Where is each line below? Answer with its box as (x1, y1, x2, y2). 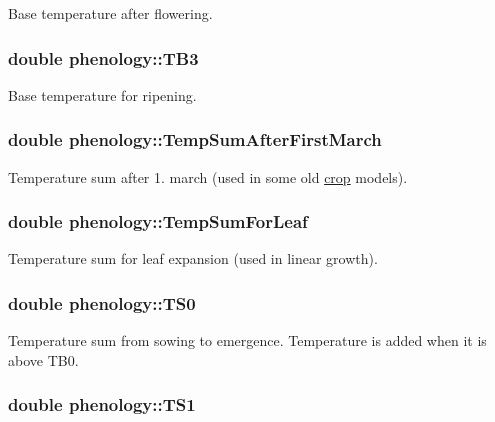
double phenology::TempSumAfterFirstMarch (8, 127, 382, 152)
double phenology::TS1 (8, 392, 196, 417)
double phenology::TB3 (8, 45, 199, 70)
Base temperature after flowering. (8, 3, 213, 23)
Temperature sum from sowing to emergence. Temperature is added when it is (8, 330, 487, 351)
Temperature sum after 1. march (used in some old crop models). (8, 166, 408, 187)
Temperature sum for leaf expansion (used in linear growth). (8, 248, 378, 269)
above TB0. (8, 349, 79, 370)
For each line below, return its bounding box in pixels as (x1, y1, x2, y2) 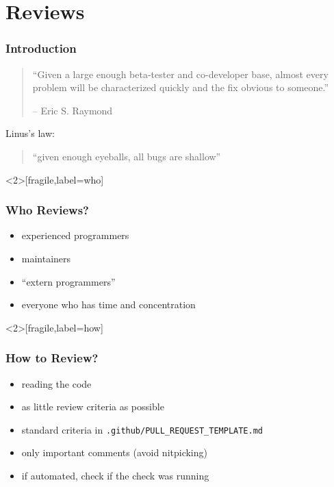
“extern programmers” (21, 274, 116, 288)
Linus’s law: (5, 126, 55, 140)
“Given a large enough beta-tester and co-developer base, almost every (32, 66, 329, 81)
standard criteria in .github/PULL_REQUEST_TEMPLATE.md (21, 422, 263, 436)
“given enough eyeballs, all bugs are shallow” (32, 149, 221, 163)
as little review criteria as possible (21, 399, 164, 414)
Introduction (5, 40, 77, 57)
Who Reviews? (5, 201, 89, 218)
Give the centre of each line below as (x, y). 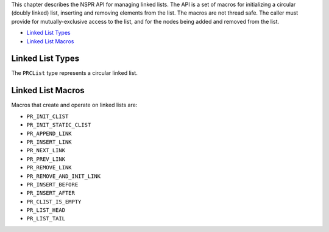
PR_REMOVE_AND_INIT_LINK (63, 176)
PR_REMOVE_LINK (49, 168)
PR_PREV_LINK (46, 159)
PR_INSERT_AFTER (51, 193)
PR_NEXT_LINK (46, 150)
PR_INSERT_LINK (49, 142)
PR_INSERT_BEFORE (52, 185)
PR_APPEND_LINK (49, 133)
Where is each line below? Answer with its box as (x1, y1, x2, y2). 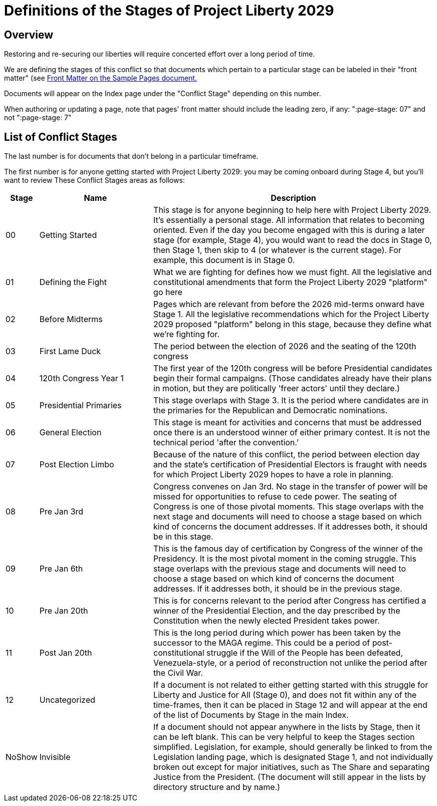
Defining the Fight (39, 277, 107, 288)
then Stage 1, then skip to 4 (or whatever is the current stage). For (153, 245, 401, 255)
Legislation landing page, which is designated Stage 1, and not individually (153, 752, 433, 762)
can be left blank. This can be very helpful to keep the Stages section (153, 732, 415, 742)
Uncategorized (39, 695, 96, 705)
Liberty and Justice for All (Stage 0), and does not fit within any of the (153, 690, 417, 700)
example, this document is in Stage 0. (153, 255, 295, 265)
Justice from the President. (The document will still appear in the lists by (153, 772, 426, 782)
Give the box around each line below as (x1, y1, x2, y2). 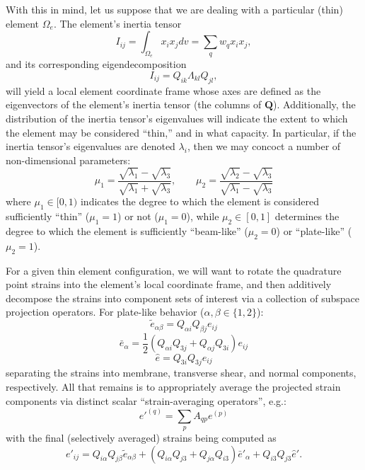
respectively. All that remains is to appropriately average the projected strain (6, 379, 341, 394)
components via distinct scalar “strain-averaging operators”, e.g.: (6, 393, 286, 408)
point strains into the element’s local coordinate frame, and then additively (6, 277, 332, 292)
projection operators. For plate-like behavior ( (6, 304, 204, 319)
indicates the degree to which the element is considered (80, 194, 320, 209)
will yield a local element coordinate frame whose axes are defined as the (6, 83, 321, 98)
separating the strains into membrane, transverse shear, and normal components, (6, 365, 357, 380)
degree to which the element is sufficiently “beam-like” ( (6, 223, 248, 238)
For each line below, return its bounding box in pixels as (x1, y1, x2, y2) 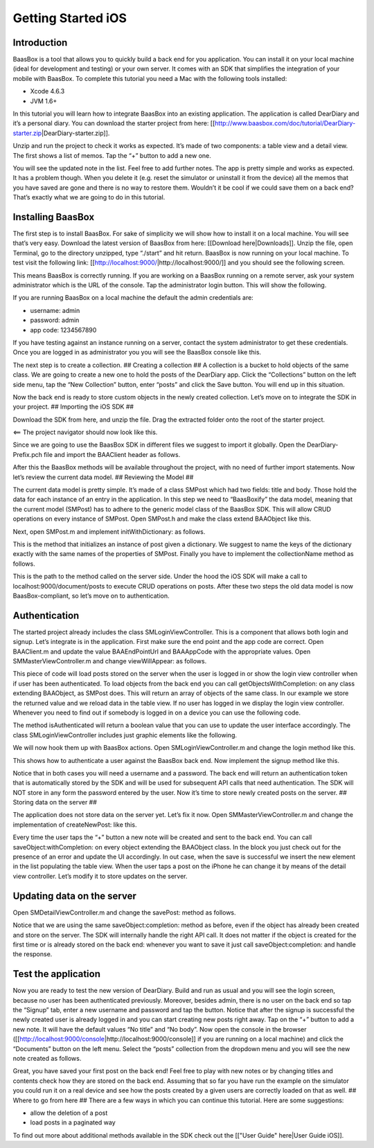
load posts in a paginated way (30, 1118, 116, 1127)
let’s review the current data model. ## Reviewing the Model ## (12, 473, 194, 481)
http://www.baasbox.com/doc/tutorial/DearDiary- (215, 119, 356, 127)
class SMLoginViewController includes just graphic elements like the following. (12, 730, 237, 739)
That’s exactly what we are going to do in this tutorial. (12, 193, 166, 201)
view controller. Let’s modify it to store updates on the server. (12, 872, 188, 880)
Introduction (12, 37, 68, 48)
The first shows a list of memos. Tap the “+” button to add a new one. (12, 151, 211, 159)
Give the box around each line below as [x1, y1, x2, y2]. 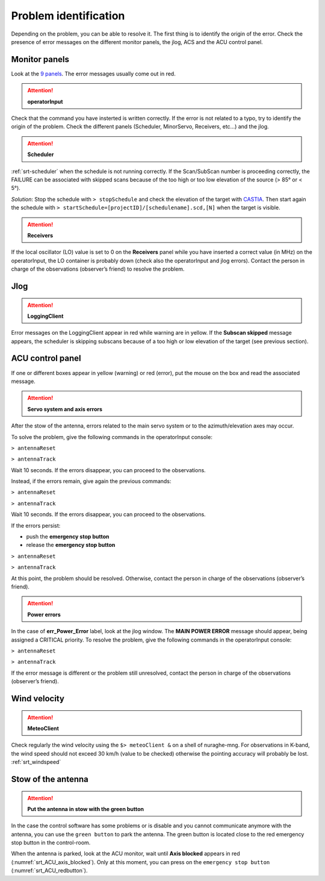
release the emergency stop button [26, 542, 116, 549]
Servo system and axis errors [27, 405, 102, 412]
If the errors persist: [11, 522, 61, 529]
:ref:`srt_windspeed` [11, 759, 61, 766]
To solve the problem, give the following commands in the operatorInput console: [11, 433, 213, 440]
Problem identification [11, 9, 125, 22]
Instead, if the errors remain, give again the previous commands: [11, 478, 172, 485]
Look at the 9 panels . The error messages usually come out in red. [11, 70, 176, 77]
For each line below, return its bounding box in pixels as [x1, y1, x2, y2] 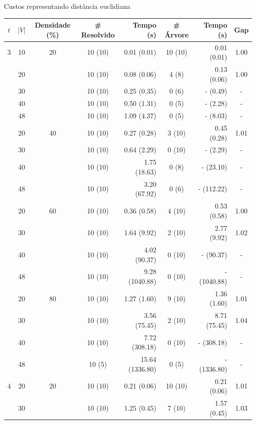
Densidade [34, 20, 71, 30]
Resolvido [81, 29, 115, 39]
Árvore [164, 29, 189, 39]
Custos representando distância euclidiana [4, 1, 130, 11]
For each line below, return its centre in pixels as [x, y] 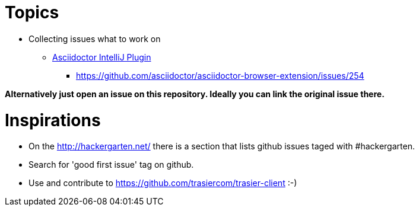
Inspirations [53, 120]
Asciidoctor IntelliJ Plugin [102, 57]
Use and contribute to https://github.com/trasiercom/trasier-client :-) [163, 183]
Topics [32, 12]
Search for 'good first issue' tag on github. [111, 165]
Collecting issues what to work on [95, 39]
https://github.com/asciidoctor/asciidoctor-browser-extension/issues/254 [220, 75]
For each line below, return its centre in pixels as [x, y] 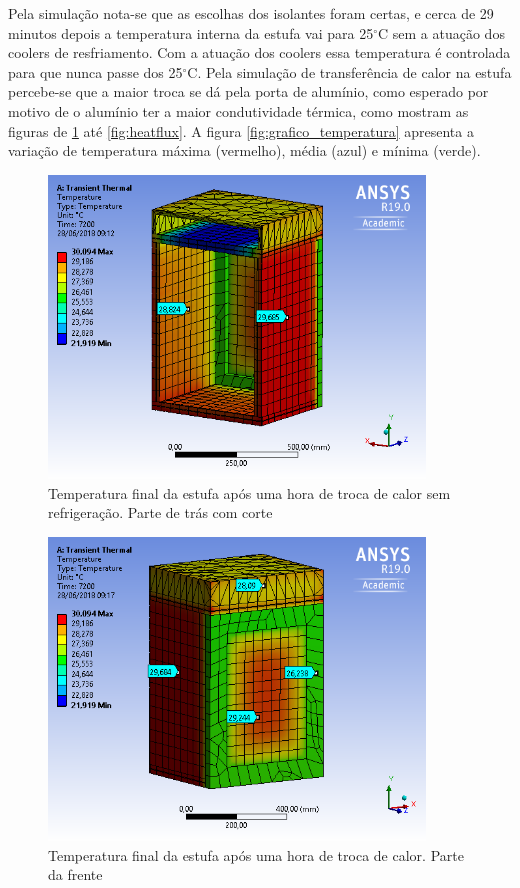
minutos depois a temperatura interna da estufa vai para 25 [191, 32]
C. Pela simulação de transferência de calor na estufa [349, 71]
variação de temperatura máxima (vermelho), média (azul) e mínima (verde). [244, 150]
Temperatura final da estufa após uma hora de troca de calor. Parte [256, 854]
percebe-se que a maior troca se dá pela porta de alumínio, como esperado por [248, 91]
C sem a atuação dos [441, 32]
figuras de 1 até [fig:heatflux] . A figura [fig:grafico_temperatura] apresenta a [241, 130]
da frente [75, 874]
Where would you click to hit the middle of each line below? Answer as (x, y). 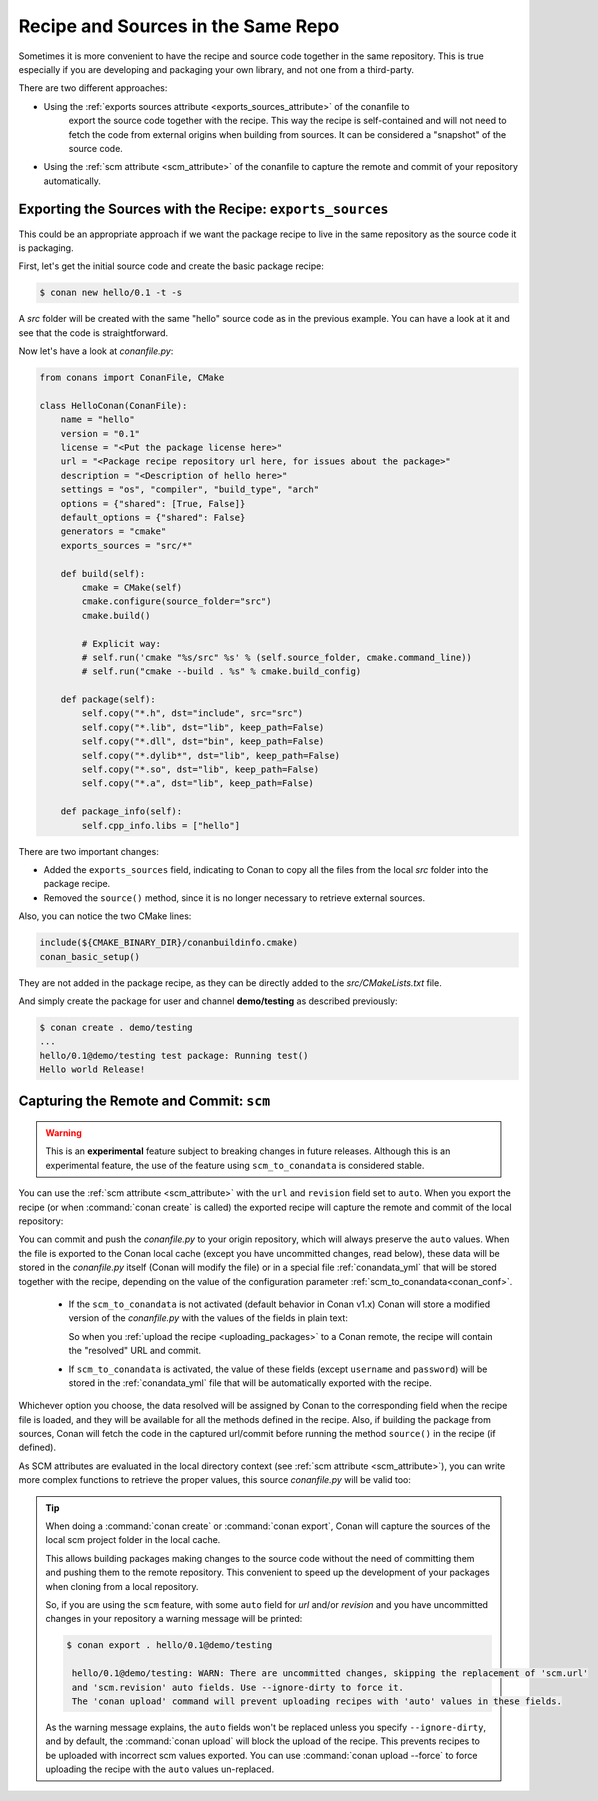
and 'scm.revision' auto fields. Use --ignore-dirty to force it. (238, 1687)
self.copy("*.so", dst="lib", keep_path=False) (200, 769)
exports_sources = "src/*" (127, 545)
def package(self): (108, 699)
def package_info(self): (121, 811)
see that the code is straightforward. (93, 332)
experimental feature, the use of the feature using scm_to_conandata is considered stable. (235, 1165)
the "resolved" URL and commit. (135, 1351)
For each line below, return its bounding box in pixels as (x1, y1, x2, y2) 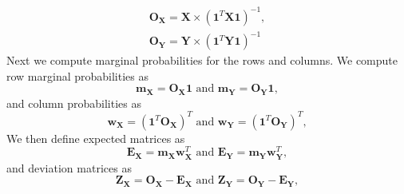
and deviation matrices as (6, 159, 132, 176)
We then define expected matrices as (6, 129, 185, 146)
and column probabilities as (6, 94, 141, 111)
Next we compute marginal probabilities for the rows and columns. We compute (6, 52, 398, 69)
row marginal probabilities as (6, 67, 149, 84)
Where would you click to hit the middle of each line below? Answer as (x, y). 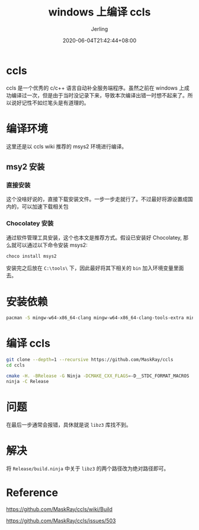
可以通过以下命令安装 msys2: (52, 245)
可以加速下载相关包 (45, 207)
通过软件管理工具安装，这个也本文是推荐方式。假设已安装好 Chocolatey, (94, 237)
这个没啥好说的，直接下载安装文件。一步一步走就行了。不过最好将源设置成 (97, 199)
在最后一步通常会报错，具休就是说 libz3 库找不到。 (69, 424)
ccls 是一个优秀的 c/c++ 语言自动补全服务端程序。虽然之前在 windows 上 (95, 88)
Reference (32, 492)
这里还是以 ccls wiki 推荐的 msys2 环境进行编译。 (67, 146)
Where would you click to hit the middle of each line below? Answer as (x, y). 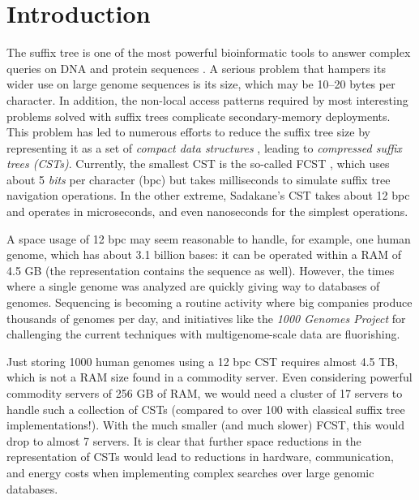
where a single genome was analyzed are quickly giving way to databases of (193, 286)
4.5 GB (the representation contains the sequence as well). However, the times (201, 270)
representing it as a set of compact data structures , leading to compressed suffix (204, 147)
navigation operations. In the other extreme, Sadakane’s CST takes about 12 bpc (208, 195)
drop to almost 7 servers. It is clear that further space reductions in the (184, 440)
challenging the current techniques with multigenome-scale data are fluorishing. (203, 334)
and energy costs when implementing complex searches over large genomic (190, 472)
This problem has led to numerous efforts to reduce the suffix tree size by (188, 132)
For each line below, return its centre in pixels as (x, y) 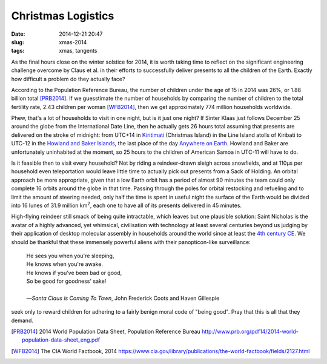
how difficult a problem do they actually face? (68, 79)
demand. (22, 320)
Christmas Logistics (63, 16)
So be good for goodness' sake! (66, 281)
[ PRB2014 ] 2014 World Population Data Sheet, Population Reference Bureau (106, 332)
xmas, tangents (78, 51)
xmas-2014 (73, 42)
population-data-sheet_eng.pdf (61, 340)
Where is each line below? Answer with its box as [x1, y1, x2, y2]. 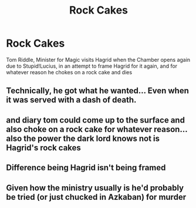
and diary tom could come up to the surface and [6, 115, 185, 125]
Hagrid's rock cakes [6, 143, 81, 153]
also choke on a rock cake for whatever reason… [6, 124, 188, 134]
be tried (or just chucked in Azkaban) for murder [6, 192, 187, 202]
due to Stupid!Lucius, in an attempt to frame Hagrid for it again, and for [6, 62, 178, 70]
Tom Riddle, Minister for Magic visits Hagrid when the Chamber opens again [6, 56, 191, 63]
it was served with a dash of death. [6, 95, 137, 105]
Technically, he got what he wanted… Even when [6, 86, 190, 96]
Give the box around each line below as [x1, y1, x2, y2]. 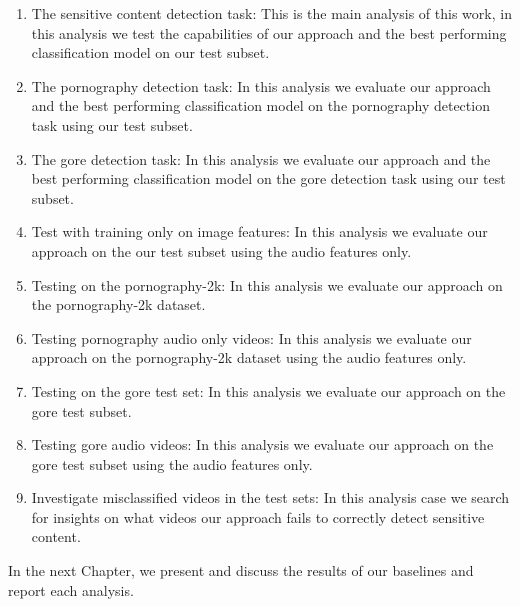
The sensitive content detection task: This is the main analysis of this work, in [31, 3, 512, 23]
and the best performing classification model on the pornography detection [31, 95, 490, 116]
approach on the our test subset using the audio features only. [31, 240, 412, 261]
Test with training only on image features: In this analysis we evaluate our [31, 221, 488, 242]
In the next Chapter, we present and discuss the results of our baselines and [8, 560, 474, 581]
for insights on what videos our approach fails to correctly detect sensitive [31, 506, 485, 527]
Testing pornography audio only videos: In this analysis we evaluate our [31, 327, 472, 348]
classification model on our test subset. [31, 42, 270, 63]
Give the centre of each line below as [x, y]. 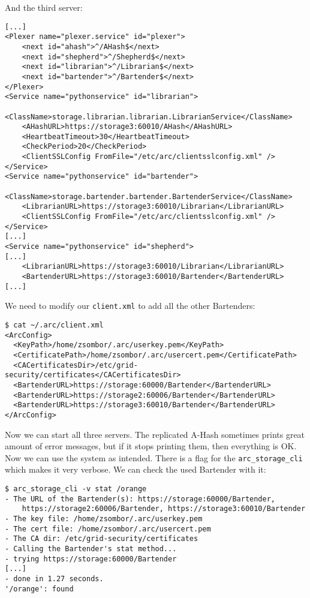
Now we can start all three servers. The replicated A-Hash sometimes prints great [155, 434]
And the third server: [44, 7]
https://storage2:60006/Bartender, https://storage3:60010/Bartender [164, 509]
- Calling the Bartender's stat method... [91, 549]
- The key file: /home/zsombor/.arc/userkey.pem [104, 519]
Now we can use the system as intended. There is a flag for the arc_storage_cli [154, 457]
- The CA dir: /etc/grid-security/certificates [102, 539]
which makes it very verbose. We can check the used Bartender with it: [136, 469]
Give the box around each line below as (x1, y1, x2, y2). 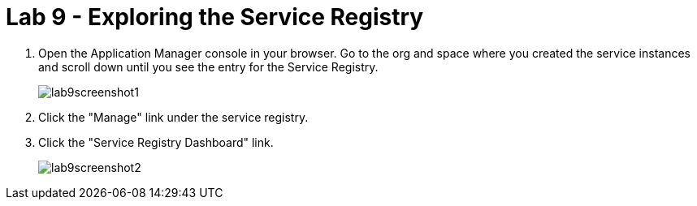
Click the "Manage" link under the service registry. (38, 109, 309, 124)
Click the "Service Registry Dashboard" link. (38, 135, 274, 149)
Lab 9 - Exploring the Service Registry (6, 3, 424, 31)
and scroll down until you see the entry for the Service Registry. (38, 59, 379, 74)
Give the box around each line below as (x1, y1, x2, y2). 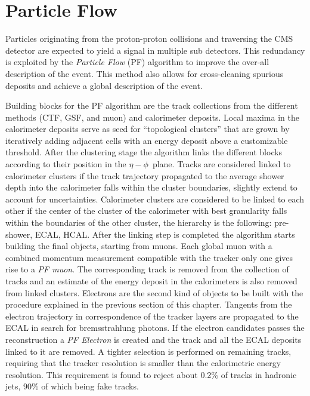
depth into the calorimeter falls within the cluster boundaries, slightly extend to (5, 181, 297, 194)
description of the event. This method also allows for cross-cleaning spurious (5, 67, 284, 79)
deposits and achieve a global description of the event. (5, 79, 203, 91)
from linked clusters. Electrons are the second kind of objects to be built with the (5, 286, 303, 299)
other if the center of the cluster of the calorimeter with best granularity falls (5, 204, 287, 217)
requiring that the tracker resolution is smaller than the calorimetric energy (5, 357, 281, 369)
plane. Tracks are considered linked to (152, 158, 291, 170)
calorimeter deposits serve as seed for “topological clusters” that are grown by (5, 122, 290, 135)
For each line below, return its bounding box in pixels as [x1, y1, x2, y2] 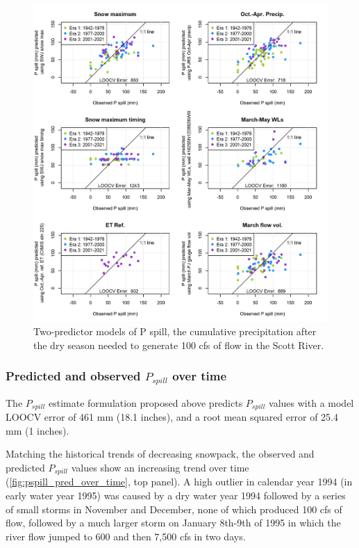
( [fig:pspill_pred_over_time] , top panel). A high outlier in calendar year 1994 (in [6, 474, 353, 489]
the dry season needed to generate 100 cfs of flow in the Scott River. [33, 337, 324, 352]
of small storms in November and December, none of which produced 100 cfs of [6, 501, 342, 516]
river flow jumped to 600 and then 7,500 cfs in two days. [6, 529, 246, 543]
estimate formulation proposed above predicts [49, 395, 243, 410]
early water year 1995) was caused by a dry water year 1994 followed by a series [6, 488, 346, 503]
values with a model [269, 395, 354, 410]
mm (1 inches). [6, 423, 69, 437]

» **Exercise objective**
Reproduce the data above exactly, but only from the line containing "Temperature sum for" through the line containing "PR_INSERT_LINK (49, 142)". Omit all pictures.

» **Task solution**
Temperature sum for leaf expansion (used in linear growth). (8, 248, 378, 269)
above TB0. (8, 349, 79, 370)
For each line below, return its bounding box in pixels as (x1, y1, x2, y2) 
“extern programmers” (21, 274, 116, 288)
Linus’s law: (5, 126, 55, 140)
“Given a large enough beta-tester and co-developer base, almost every (32, 66, 329, 81)
standard criteria in .github/PULL_REQUEST_TEMPLATE.md (21, 422, 263, 436)
“given enough eyeballs, all bugs are shallow” (32, 149, 221, 163)
as little review criteria as possible (21, 399, 164, 414)
Introduction (5, 40, 77, 57)
Who Reviews? (5, 201, 89, 218)
Give the centre of each line below as (x, y). 
PR_REMOVE_AND_INIT_LINK (63, 176)
PR_REMOVE_LINK (49, 168)
PR_PREV_LINK (46, 159)
PR_INSERT_AFTER (51, 193)
PR_NEXT_LINK (46, 150)
PR_INSERT_LINK (49, 142)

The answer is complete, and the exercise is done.